Nueva Zelanda no fue un museo inmóvil

A menudo se imagina la fauna de Nueva Zelanda como una colección de linajes antiquísimos que quedaron aislados durante millones de años. El estudio dibuja algo bastante más movido. Algunas ramas permanecieron, otras se extinguieron y varias llegaron desde otros lugares en fechas sorprendentemente recientes.

Los autores señalan que los antepasados de aves como el takahē, el aguilucho de Forbes y el águila gigante de Haast pudieron llegar durante los últimos cuatro o cinco millones de años.
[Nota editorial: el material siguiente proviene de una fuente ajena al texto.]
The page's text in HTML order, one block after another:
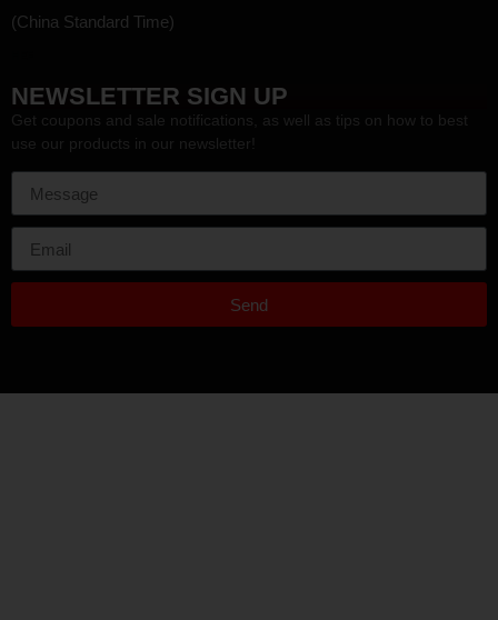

Eso no reduce su singularidad. Al contrario, muestra hasta qué punto la evolución insular puede producir formas extraordinarias en un tiempo relativamente corto.

En el fondo, el fósil obliga a sustituir una historia lineal por otra llena de entradas y salidas. Zealandia no fue una cápsula del tiempo cerrada. Fue un escenario cambiante, marcado por su historia geológica, climática y, mucho después, humana.

Por qué St Bathans sigue siendo clave

Los depósitos fósiles de St Bathans conservan una gran diversidad de aves acuáticas del Mioceno temprano y medio. Muchos restos son pequeños, están separados y no forman esqueletos completos, por lo que identificarlos exige comparar cada detalle. Se parece más a ordenar piezas sueltas que a montar un puzle con la imagen en la caja.

Por eso fue importante revisar todos los huesos y no solo unos pocos ejemplares considerados representativos. Una clasificación antigua puede mantenerse durante años si nadie vuelve a contrastarla con colecciones más amplias. Aquí, esa segunda mirada reveló que varias piezas atribuidas a gansos pertenecían en realidad a animales diferentes.

Meterchen luti sigue siendo una especie conocida por muy pocos restos y nuevos fósiles podrían aclarar su anatomía y sus relaciones exactas. Lo que ya parece claro es que no fue el antepasado de los gigantes Cnemiornis, sino una rama más antigua e independiente que acabó desapareciendo.

El estudio ha sido publicado en Historical Biology.